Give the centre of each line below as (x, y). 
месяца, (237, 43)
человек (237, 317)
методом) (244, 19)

...

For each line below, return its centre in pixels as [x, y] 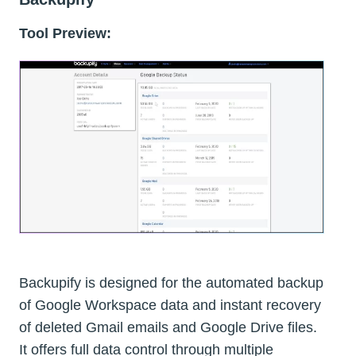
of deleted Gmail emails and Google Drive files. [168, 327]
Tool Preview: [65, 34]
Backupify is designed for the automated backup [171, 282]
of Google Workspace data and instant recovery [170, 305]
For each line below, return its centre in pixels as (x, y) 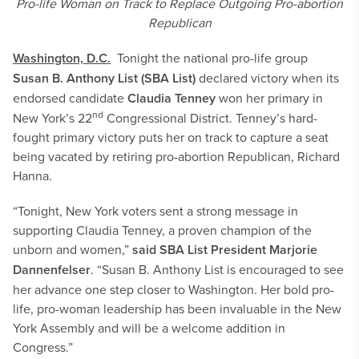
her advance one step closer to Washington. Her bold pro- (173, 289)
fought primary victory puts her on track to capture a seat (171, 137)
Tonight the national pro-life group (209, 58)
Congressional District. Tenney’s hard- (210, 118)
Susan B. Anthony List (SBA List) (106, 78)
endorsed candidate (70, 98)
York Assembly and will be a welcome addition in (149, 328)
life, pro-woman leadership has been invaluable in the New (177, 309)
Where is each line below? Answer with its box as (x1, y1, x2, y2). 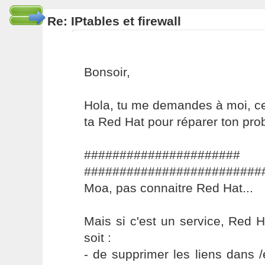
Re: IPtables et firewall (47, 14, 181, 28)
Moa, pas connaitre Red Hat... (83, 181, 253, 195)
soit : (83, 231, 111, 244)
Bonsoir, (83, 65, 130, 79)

■ WORK REQUEST: Restate word for word the lines of the data above, starting at the line containing "Re: IPtables et firewall (47, 14, 181, 28)" and ending at the line containing "Bonsoir, (83, 65, 130, 79)", both included, and nothing more.

■ FINISHED EXERCISE:
Re: IPtables et firewall (47, 14, 181, 28)
Moa, pas connaitre Red Hat... (83, 181, 253, 195)
soit : (83, 231, 111, 244)
Bonsoir, (83, 65, 130, 79)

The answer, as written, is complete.